Records from a data collection
--- START ---
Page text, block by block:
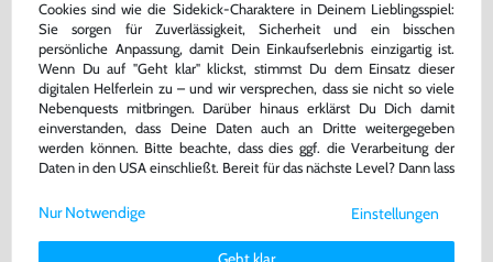
Castle of Illusion starring Mickey
Mouse
16,99 €
Columns
5,00 €
jetzt 4,50 €
Cookies sind wie die Sidekick-Charaktere in Deinem Lieblingsspiel:
Sie sorgen für Zuverlässigkeit, Sicherheit und ein bisschen
persönliche Anpassung, damit Dein Einkaufserlebnis einzigartig ist.
Wenn Du auf "Geht klar" klickst, stimmst Du dem Einsatz dieser
digitalen Helferlein zu – und wir versprechen, dass sie nicht so viele
Nebenquests mitbringen. Darüber hinaus erklärst Du Dich damit
einverstanden, dass Deine Daten auch an Dritte weitergegeben
werden können. Bitte beachte, dass dies ggf. die Verarbeitung der
Daten in den USA einschließt. Bereit für das nächste Level? Dann lass
Weitere Informationen zu den von uns verwendeten Cookies und
Deinen Rechten als Nutzer findest Du in unsererDaten­schutz­
Einstellungen
Nur Notwendige
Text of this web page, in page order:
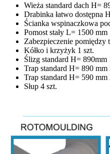
Wieża standard dach H=
Drabinka łatwo dostępna
Ścianka wspinaczkowa
Pomost stały L= 1500 mm
Zabezpieczenie pomiędzy
Kółko i krzyżyk 1 szt.
Ślizg standard H= 890mm
Trap standard H= 890 mm
Trap standard H= 590 mm
Słup 4 szt.
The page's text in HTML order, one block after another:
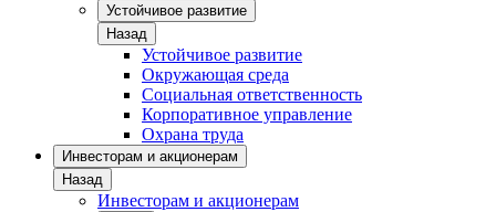
Устойчивое развитие
Назад
Устойчивое развитие
Окружающая среда
Социальная ответственность
Корпоративное управление
Охрана труда
Инвесторам и акционерам
Назад
Инвесторам и акционерам
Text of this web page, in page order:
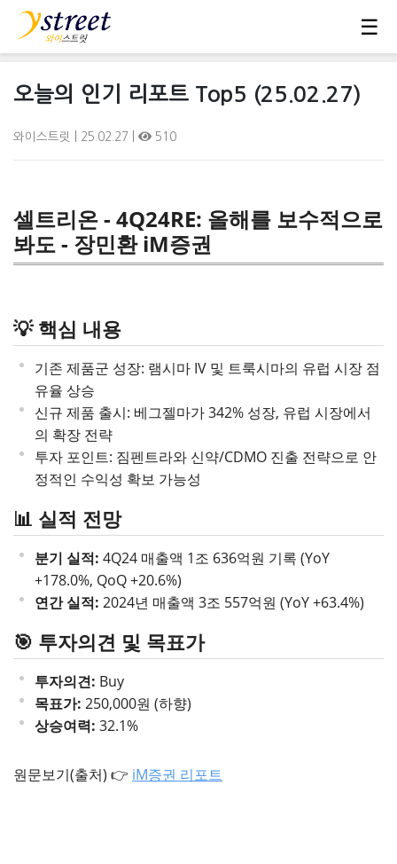
☰
오늘의 인기 리포트 Top5 (25.02.27)
와이스트릿 | 25.02.27 | 510
셀트리온 - 4Q24RE: 올해를 보수적으로
봐도 - 장민환 iM증권
💡 핵심 내용
기존 제품군 성장: 램시마 IV 및 트룩시마의 유럽 시장 점
유율 상승
신규 제품 출시: 베그젤마가 342% 성장, 유럽 시장에서
의 확장 전략
투자 포인트: 짐펜트라와 신약/CDMO 진출 전략으로 안
정적인 수익성 확보 가능성
📊 실적 전망
분기 실적: 4Q24 매출액 1조 636억원 기록 (YoY
+178.0%, QoQ +20.6%)
연간 실적: 2024년 매출액 3조 557억원 (YoY +63.4%)
🎯 투자의견 및 목표가
투자의견: Buy
목표가: 250,000원 (하향)
상승여력: 32.1%
원문보기(출처) 👉 iM증권 리포트
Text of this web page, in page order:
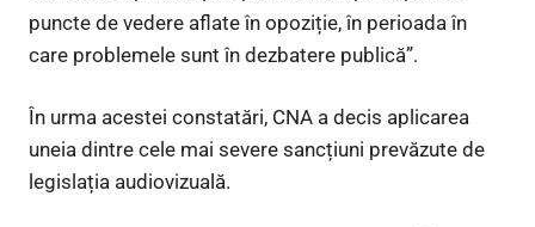
puncte de vedere aflate în opoziție, în perioada în
care problemele sunt în dezbatere publică”.
În urma acestei constatări, CNA a decis aplicarea
uneia dintre cele mai severe sancțiuni prevăzute de
legislația audiovizuală.
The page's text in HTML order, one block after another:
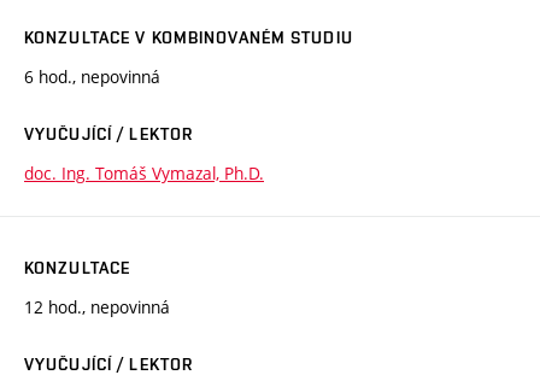
KONZULTACE V KOMBINOVANÉM STUDIU
6 hod., nepovinná
VYUČUJÍCÍ / LEKTOR
doc. Ing. Tomáš Vymazal, Ph.D.
KONZULTACE
12 hod., nepovinná
VYUČUJÍCÍ / LEKTOR
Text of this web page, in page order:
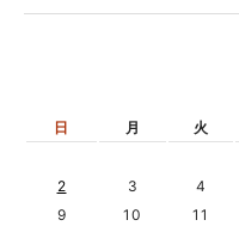
日
月 火
2
3 4
9
10 11
--- END ---
Both the line containing "Социальная ответственность" and the line containing "care problemele sunt" above belong in the output, as do the lines between them. Print them exactly, without pictures.

Социальная ответственность
Корпоративное управление
Охрана труда
Инвесторам и акционерам
Назад
Инвесторам и акционерам
Text of this web page, in page order:
☰
오늘의 인기 리포트 Top5 (25.02.27)
와이스트릿 | 25.02.27 | 510
셀트리온 - 4Q24RE: 올해를 보수적으로
봐도 - 장민환 iM증권
💡 핵심 내용
기존 제품군 성장: 램시마 IV 및 트룩시마의 유럽 시장 점
유율 상승
신규 제품 출시: 베그젤마가 342% 성장, 유럽 시장에서
의 확장 전략
투자 포인트: 짐펜트라와 신약/CDMO 진출 전략으로 안
정적인 수익성 확보 가능성
📊 실적 전망
분기 실적: 4Q24 매출액 1조 636억원 기록 (YoY
+178.0%, QoQ +20.6%)
연간 실적: 2024년 매출액 3조 557억원 (YoY +63.4%)
🎯 투자의견 및 목표가
투자의견: Buy
목표가: 250,000원 (하향)
상승여력: 32.1%
원문보기(출처) 👉 iM증권 리포트
Text of this web page, in page order:
puncte de vedere aflate în opoziție, în perioada în
care problemele sunt în dezbatere publică”.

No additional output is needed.